Start of The input
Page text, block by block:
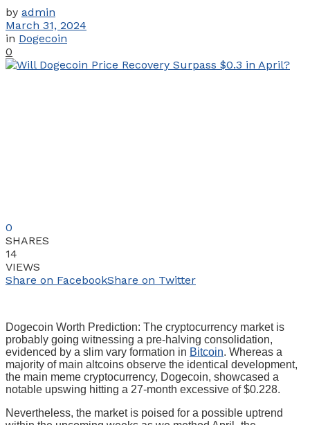
by admin
March 31, 2024
in Dogecoin
0
0
SHARES
14
VIEWS
Share on FacebookShare on Twitter
Dogecoin Worth Prediction: The cryptocurrency market is
probably going witnessing a pre-halving consolidation,
evidenced by a slim vary formation in Bitcoin. Whereas a
majority of main altcoins observe the identical development,
the main meme cryptocurrency, Dogecoin, showcased a
notable upswing hitting a 27-month excessive of $0.228.
Nevertheless, the market is poised for a possible uptrend
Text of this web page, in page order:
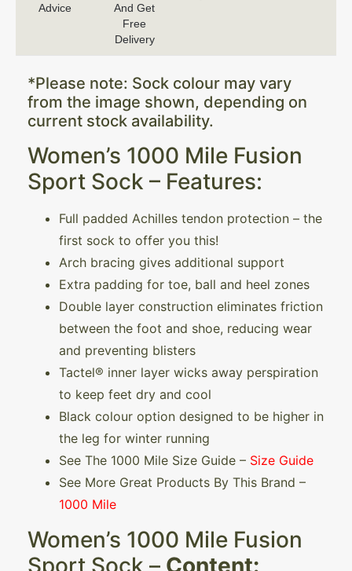
Advice
And Get
Free
Delivery
*Please note: Sock colour may vary
from the image shown, depending on
current stock availability.
Women’s 1000 Mile Fusion
Sport Sock – Features:
Full padded Achilles tendon protection – the
first sock to offer you this!
Arch bracing gives additional support
Extra padding for toe, ball and heel zones
Double layer construction eliminates friction
between the foot and shoe, reducing wear
and preventing blisters
Tactel® inner layer wicks away perspiration
to keep feet dry and cool
Black colour option designed to be higher in
the leg for winter running
See The 1000 Mile Size Guide – Size Guide
See More Great Products By This Brand –
1000 Mile
Women’s 1000 Mile Fusion
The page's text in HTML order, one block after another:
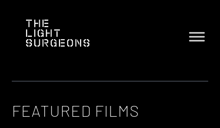
content
FEATURED FILMS
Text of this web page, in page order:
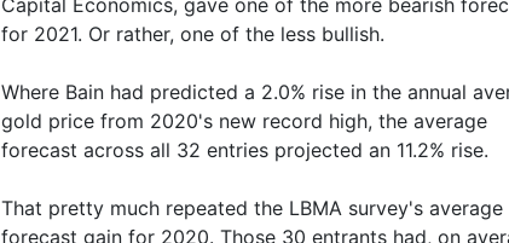
Capital Economics, gave one of the more bearish
for 2021. Or rather, one of the less bullish.
Where Bain had predicted a 2.0% rise in the annual
gold price from 2020's new record high, the average
forecast across all 32 entries projected an 11.2% rise.
That pretty much repeated the LBMA survey's average
forecast gain for 2020. Those 30 entrants had, on
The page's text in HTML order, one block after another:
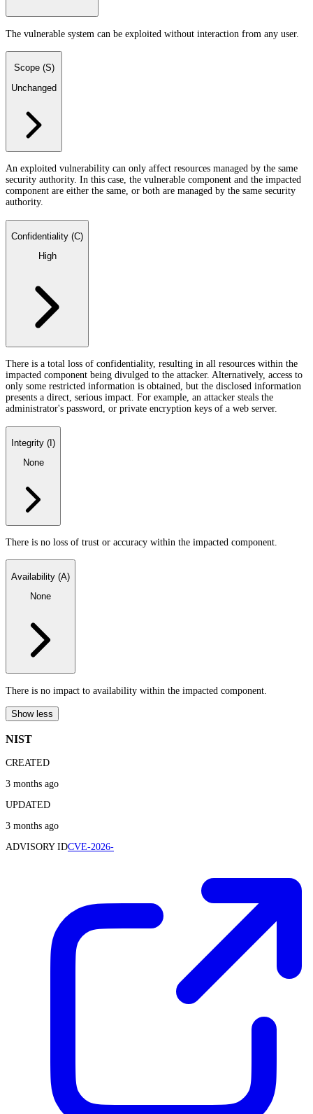
The vulnerable system can be exploited without interaction from any user.
Scope (S)
Unchanged
An exploited vulnerability can only affect resources managed by the same
security authority. In this case, the vulnerable component and the impacted
component are either the same, or both are managed by the same security
authority.
Confidentiality (C)
High
There is a total loss of confidentiality, resulting in all resources within the
impacted component being divulged to the attacker. Alternatively, access to
only some restricted information is obtained, but the disclosed information
presents a direct, serious impact. For example, an attacker steals the
administrator's password, or private encryption keys of a web server.
Integrity (I)
None
There is no loss of trust or accuracy within the impacted component.
Availability (A)
None
There is no impact to availability within the impacted component.
Show less
NIST
CREATED
3 months ago
UPDATED
3 months ago
ADVISORY IDCVE-2026-
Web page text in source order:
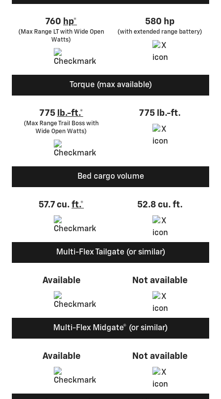
760 hp*
(Max Range LT with Wide Open
Watts)
580 hp
(with extended range battery)
Torque (max available)
775 lb.-ft.*
(Max Range Trail Boss with
Wide Open Watts)
775 lb.-ft.
Bed cargo volume
57.7 cu. ft.* 52.8 cu. ft.
Multi-Flex Tailgate (or similar)
Available Not available
Multi-Flex Midgate® (or similar)
Available Not available
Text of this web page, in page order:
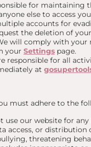
for maintaining
else to access
accounts for
the deletion of
will comply with your
your Settings page.
responsible for all
at
must adhere to the
use our website for
access, or distribution
threatening
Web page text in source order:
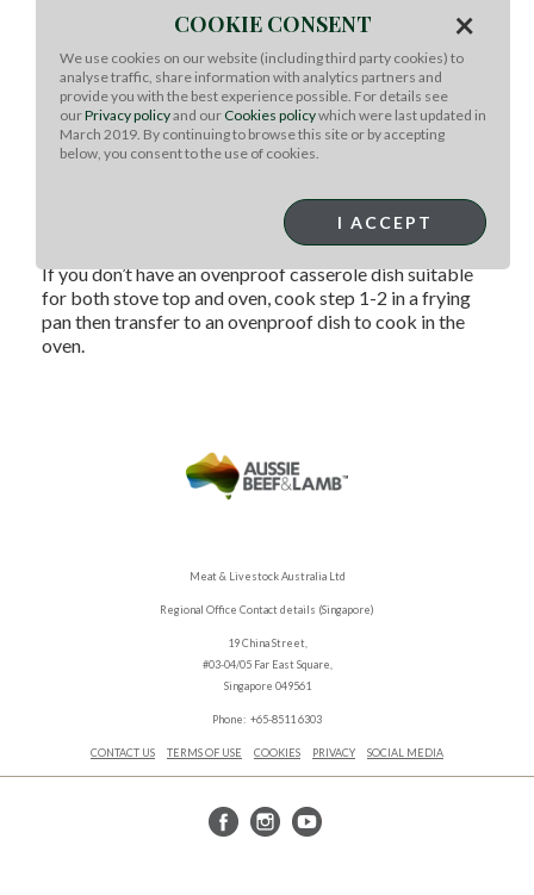
Increase oven 220°C fan forced. Combine pumpkin and
capsicum in roasting pan. Drizzle with remaining oil and
season. Roast 30 minutes until light golden and tender.
Remove beef to a plate and coarsely shred using two
forks. Spread wraps with hommus. Top with lettuce,
carrot, roast vegetables and beef. Combine tomatoes,
If you don’t have an ovenproof casserole dish suitable
for both stove top and oven, cook step 1-2 in a frying
pan then transfer to an ovenproof dish to cook in the
oven.
Meat & Livestock Australia Ltd
Regional Office Contact details (Singapore)
19 China Street,
#03-04/05 Far East Square,
Singapore 049561
Phone: +65-8511 6303
CONTACT US TERMS OF USE COOKIES PRIVACY SOCIAL MEDIA
COOKIE CONSENT ×
We use cookies on our website (including third party cookies) to
analyse traffic, share information with analytics partners and
provide you with the best experience possible. For details see
ourPrivacy policyand our Cookies policywhich were last updated in
March 2019. By continuing to browse this site or by accepting
below, you consent to the use of cookies.
I ACCEPT
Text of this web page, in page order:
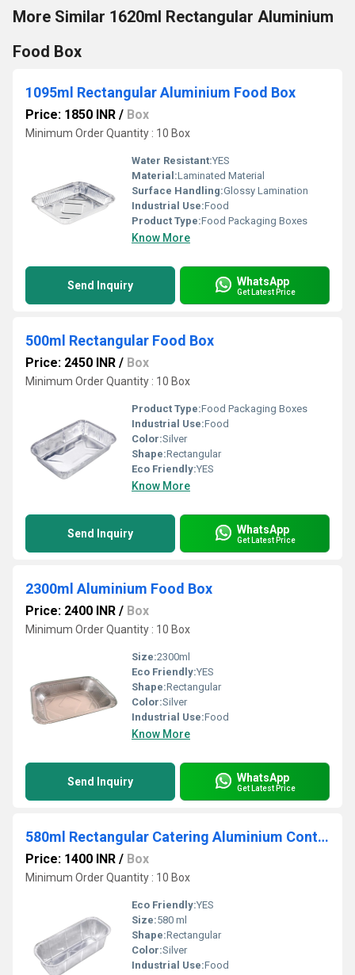
More Similar 1620ml Rectangular Aluminium
Food Box
1095ml Rectangular Aluminium Food Box
Price: 1850 INR / Box
Minimum Order Quantity : 10 Box
Water Resistant:YES
Material:Laminated Material
Surface Handling:Glossy Lamination
Industrial Use:Food
Product Type:Food Packaging Boxes
Know More
Send Inquiry WhatsApp
Get Latest Price
500ml Rectangular Food Box
Price: 2450 INR / Box
Minimum Order Quantity : 10 Box
Product Type:Food Packaging Boxes
Industrial Use:Food
Color:Silver
Shape:Rectangular
Eco Friendly:YES
Know More
Send Inquiry WhatsApp
Get Latest Price
2300ml Aluminium Food Box
Price: 2400 INR / Box
Minimum Order Quantity : 10 Box
Size:2300ml
Eco Friendly:YES
Shape:Rectangular
Color:Silver
Industrial Use:Food
Know More
Send Inquiry WhatsApp
Get Latest Price
580ml Rectangular Catering Aluminium Container
Price: 1400 INR / Box
Minimum Order Quantity : 10 Box
Eco Friendly:YES
Size:580 ml
Shape:Rectangular
Color:Silver
Industrial Use:Food
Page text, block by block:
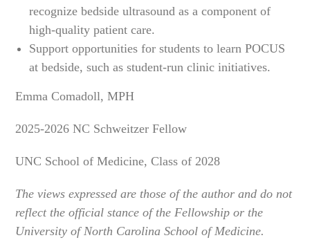
recognize bedside ultrasound as a component of
high-quality patient care.
Support opportunities for students to learn POCUS
at bedside, such as student-run clinic initiatives.
Emma Comadoll, MPH
2025-2026 NC Schweitzer Fellow
UNC School of Medicine, Class of 2028
The views expressed are those of the author and do not
reflect the official stance of the Fellowship or the
University of North Carolina School of Medicine.
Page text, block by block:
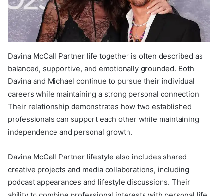
Davina McCall Partner life together is often described as
balanced, supportive, and emotionally grounded. Both
Davina and Michael continue to pursue their individual
careers while maintaining a strong personal connection.
Their relationship demonstrates how two established
professionals can support each other while maintaining
independence and personal growth.
Davina McCall Partner lifestyle also includes shared
creative projects and media collaborations, including
podcast appearances and lifestyle discussions. Their
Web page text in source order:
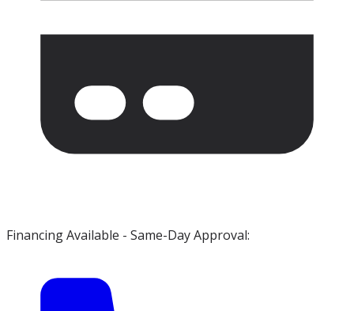
Financing Available - Same-Day Approval:
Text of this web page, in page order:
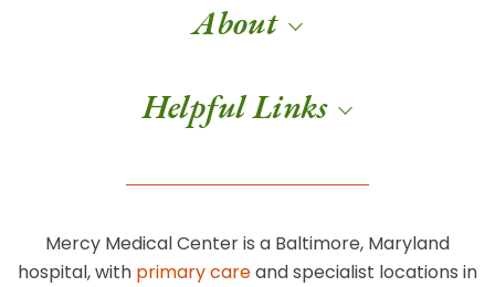
About
Helpful Links
Mercy Medical Center is a Baltimore, Maryland
hospital, with primary careand specialist locations in
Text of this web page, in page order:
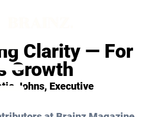
Clarity — For
Growth
Johns, Executive
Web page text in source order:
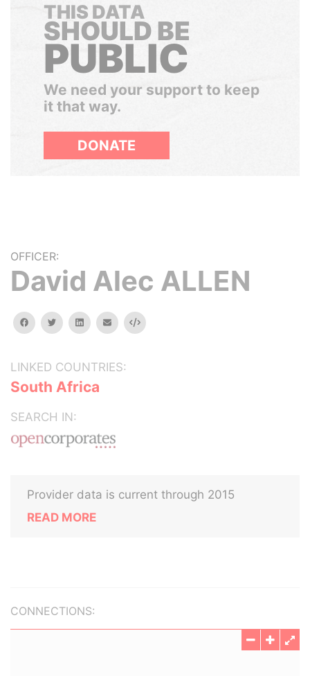
THIS DATA
SHOULD BE
PUBLIC
We need your support to keep
it that way.
DONATE
OFFICER:
David Alec ALLEN
facebooktwitterlinkedinemail Embed
LINKED COUNTRIES:
South Africa
SEARCH IN:
Provider data is current through 2015
READ MORE
CONNECTIONS:
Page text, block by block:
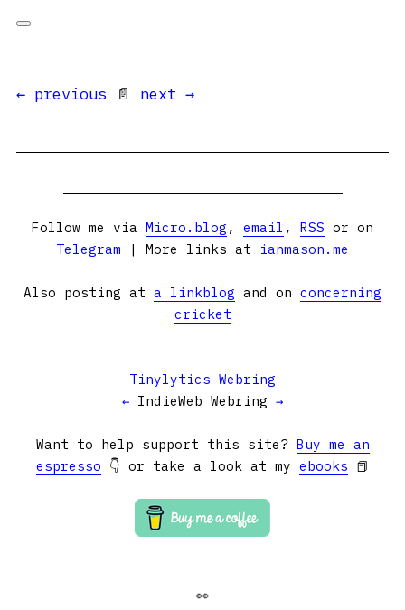
← previous 📄 next →
Follow me via Micro.blog , email , RSS or on
Telegram | More links at ianmason.me
Also posting at a linkblog and on concerning
cricket
Tinylytics Webring
← IndieWeb Webring →
Want to help support this site? Buy me an
espresso 👇 or take a look at my ebooks 📕
👀
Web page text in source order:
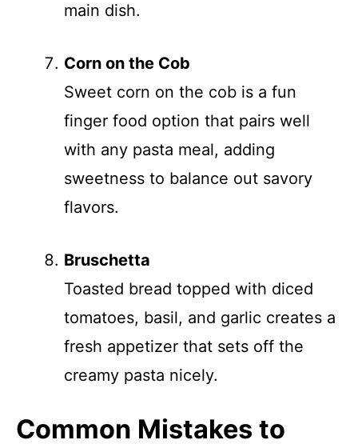
main dish.
Corn on the Cob
Sweet corn on the cob is a fun
finger food option that pairs well
with any pasta meal, adding
sweetness to balance out savory
flavors.
Bruschetta
Toasted bread topped with diced
tomatoes, basil, and garlic creates a
fresh appetizer that sets off the
creamy pasta nicely.
Common Mistakes to
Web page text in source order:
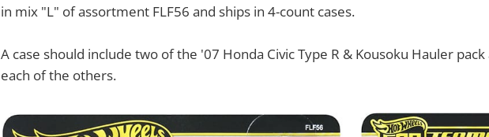
in mix "L" of assortment FLF56 and ships in 4-count cases.
A case should include two of the '07 Honda Civic Type R & Kousoku Hauler pack
each of the others.
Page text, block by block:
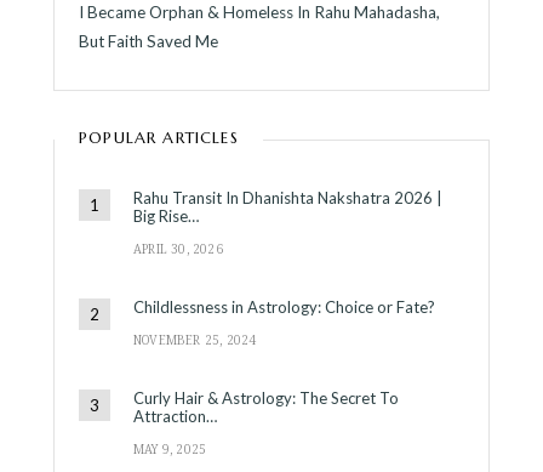
I Became Orphan & Homeless In Rahu Mahadasha,
But Faith Saved Me
POPULAR ARTICLES
Rahu Transit In Dhanishta Nakshatra 2026 |
Big Rise…
APRIL 30, 2026
Childlessness in Astrology: Choice or Fate?
NOVEMBER 25, 2024
Curly Hair & Astrology: The Secret To
Attraction…
MAY 9, 2025
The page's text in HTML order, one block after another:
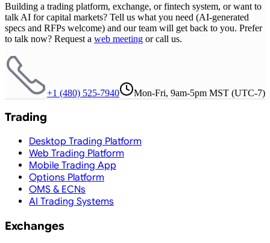
Building a trading platform, exchange, or fintech system, or want to
talk AI for capital markets? Tell us what you need (AI-generated
specs and RFPs welcome) and our team will get back to you. Prefer
to talk now? Request a web meeting or call us.
+1 (480) 525-7940 Mon-Fri, 9am-5pm MST (UTC-7)
Trading
Desktop Trading Platform
Web Trading Platform
Mobile Trading App
Options Platform
OMS & ECNs
AI Trading Systems
Exchanges
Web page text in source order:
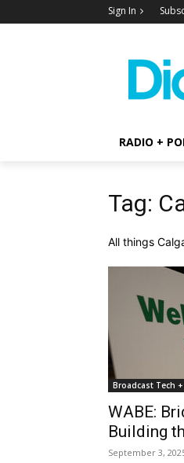
Sign In
RADIO +
Tag:
All things
Broadcast Tech
WABE:
Building
September 3,
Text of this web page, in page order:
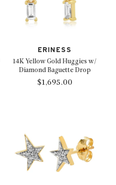
ERINESS
14K Yellow Gold Huggies w/
Diamond Baguette Drop
$1,695.00
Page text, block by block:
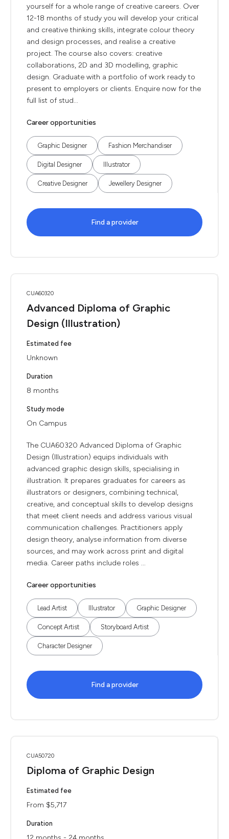
yourself for a whole range of creative careers. Over
12-18 months of study you will develop your critical
and creative thinking skills, integrate colour theory
and design processes, and realise a creative
project. The course also covers: creative
collaborations, 2D and 3D modelling, graphic
design. Graduate with a portfolio of work ready to
present to employers or clients. Enquire now for the
full list of stud...
Career opportunities
Graphic Designer Fashion Merchandiser
Digital Designer Illustrator
Creative Designer Jewellery Designer
Find a provider
CUA60320
Advanced Diploma of Graphic
Design (Illustration)
Estimated fee
Unknown
Duration
8 months
Study mode
On Campus
The CUA60320 Advanced Diploma of Graphic
Design (Illustration) equips individuals with
advanced graphic design skills, specialising in
illustration. It prepares graduates for careers as
illustrators or designers, combining technical,
creative, and conceptual skills to develop designs
that meet client needs and address various visual
communication challenges. Practitioners apply
design theory, analyse information from diverse
sources, and may work across print and digital
media. Career paths include roles ...
Career opportunities
Lead Artist Illustrator Graphic Designer
Concept Artist Storyboard Artist
Character Designer
Find a provider
CUA50720
Diploma of Graphic Design
Estimated fee
From $5,717
Duration
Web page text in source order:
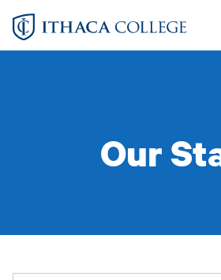
Skip
Our
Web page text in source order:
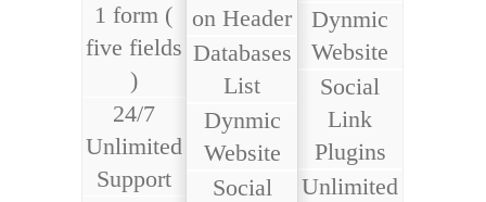
1 form (
five fields
)
24/7
Unlimited
Support
on Header
Databases
List
Dynmic
Website
Social
Dynmic
Website
Social
Link
Plugins
Unlimited
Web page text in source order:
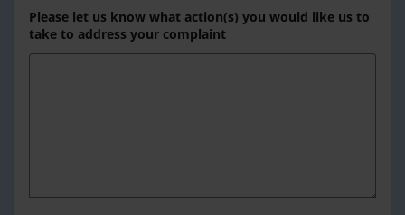
Please let us know what action(s) you would like us to
take to address your complaint
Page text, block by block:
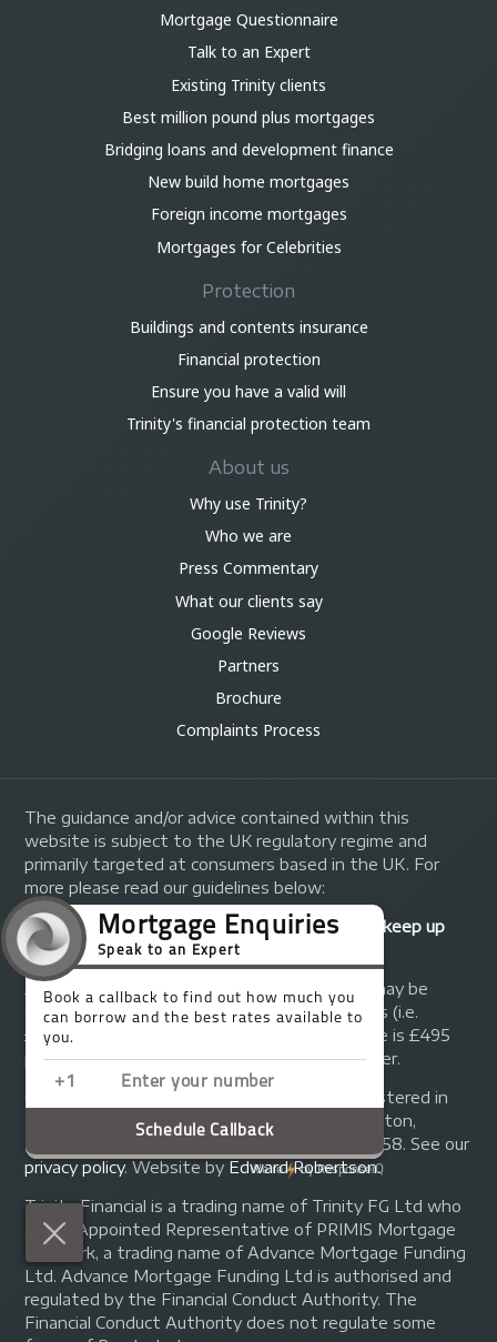
Mortgage Questionnaire
Talk to an Expert
Existing Trinity clients
Best million pound plus mortgages
Bridging loans and development finance
New build home mortgages
Foreign income mortgages
Mortgages for Celebrities
Protection
Buildings and contents insurance
Financial protection
Ensure you have a valid will
Trinity's financial protection team
About us
Why use Trinity?
Who we are
Press Commentary
What our clients say
Google Reviews
Partners
Brochure
Complaints Process
The guidance and/or advice contained within this
website is subject to the UK regulatory regime and
primarily targeted at consumers based in the UK. For
more please read our guidelines below:
Your home may be repossessed if you do not keep up
repayments on your mortgage.
A fee of up to 1% of the mortgage amount may be
charged depending on individual circumstances (i.e.
£1,000 on a £100,000 mortgage). A typical fee is £495
plus we will receive commission from the lender.
© Copyright 2014 - 2026
. Registered in
England and Wales at 155 Upper Street, Islington,
London, N1 1RA. Registration number 07370858. See our
privacy policy.Website by Edward Robertson.
Trinity Financial is a trading name of Trinity FG Ltd who
are an Appointed Representative of PRIMIS Mortgage
Network, a trading name of Advance Mortgage Funding
Ltd. Advance Mortgage Funding Ltd is authorised and
regulated by the Financial Conduct Authority. The
Financial Conduct Authority does not regulate some
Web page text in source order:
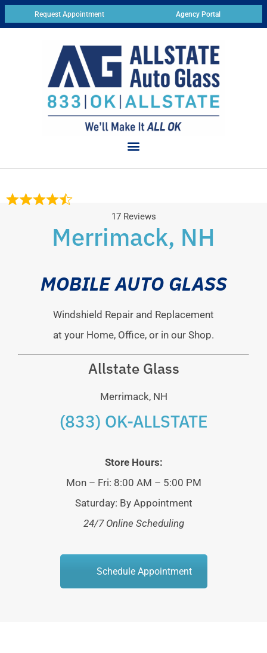
Request Appointment Agency Portal
17 Reviews
Merrimack, NH
MOBILE AUTO GLASS
Windshield Repair and Replacement
at your Home, Office, or in our Shop.
Allstate Glass
Merrimack, NH
(833) OK-ALLSTATE
Store Hours:
Mon – Fri: 8:00 AM – 5:00 PM
Saturday: By Appointment
24/7 Online Scheduling
Schedule Appointment
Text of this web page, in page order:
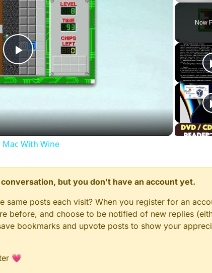
Now
Play
Video
Mac With Wine
but you don't have an account yet.
same posts each visit? When you register for an
before, and choose to be notified of new replies
bookmarks and upvote posts to show your
💗
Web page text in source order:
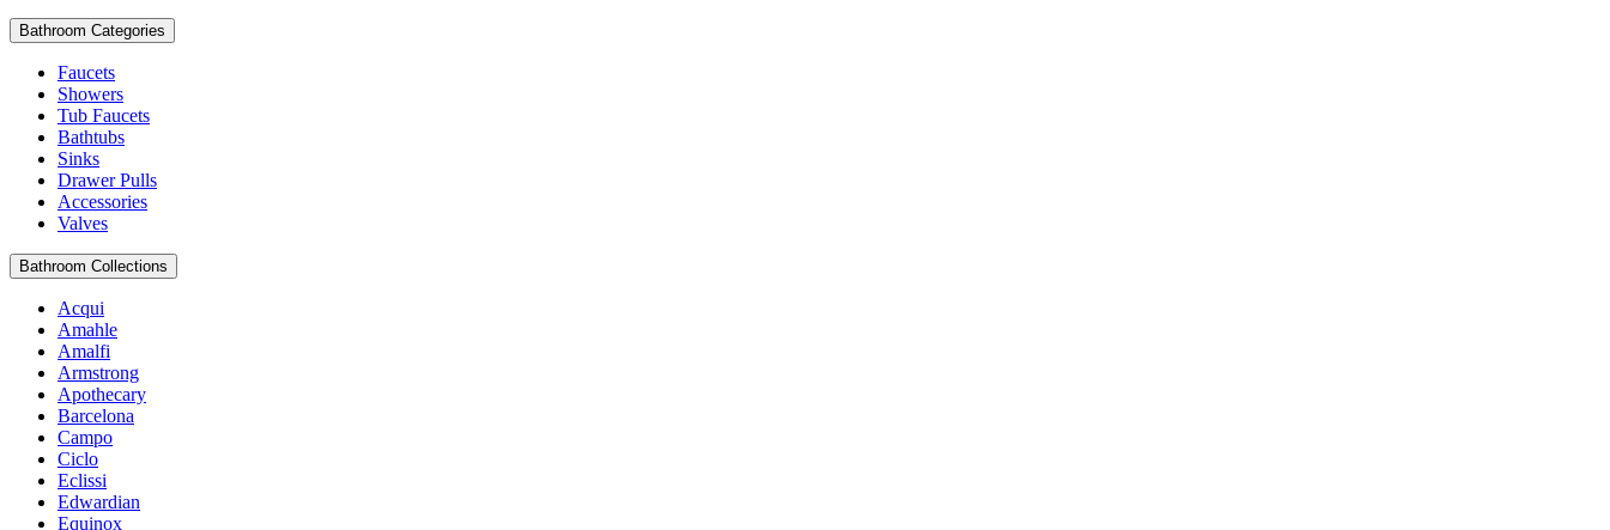
Bathroom Categories
Faucets
Showers
Tub Faucets
Bathtubs
Sinks
Drawer Pulls
Accessories
Valves
Bathroom Collections
Acqui
Amahle
Amalfi
Armstrong
Apothecary
Barcelona
Campo
Ciclo
Eclissi
Edwardian
Equinox
End of The input
Work instruction | What you should repeat exactly is the run of lines from the top of the listing above through the line with "Arch bracing gives additional support", without pictures.

Answer area |
Page text, block by block:
by admin
March 31, 2024
in Dogecoin
0
0
SHARES
14
VIEWS
Share on FacebookShare on Twitter
Dogecoin Worth Prediction: The cryptocurrency market is
probably going witnessing a pre-halving consolidation,
evidenced by a slim vary formation in Bitcoin. Whereas a
majority of main altcoins observe the identical development,
the main meme cryptocurrency, Dogecoin, showcased a
notable upswing hitting a 27-month excessive of $0.228.
Nevertheless, the market is poised for a possible uptrend
Text of this web page, in page order:
Advice
And Get
Free
Delivery
*Please note: Sock colour may vary
from the image shown, depending on
current stock availability.
Women’s 1000 Mile Fusion
Sport Sock – Features:
Full padded Achilles tendon protection – the
first sock to offer you this!
Arch bracing gives additional support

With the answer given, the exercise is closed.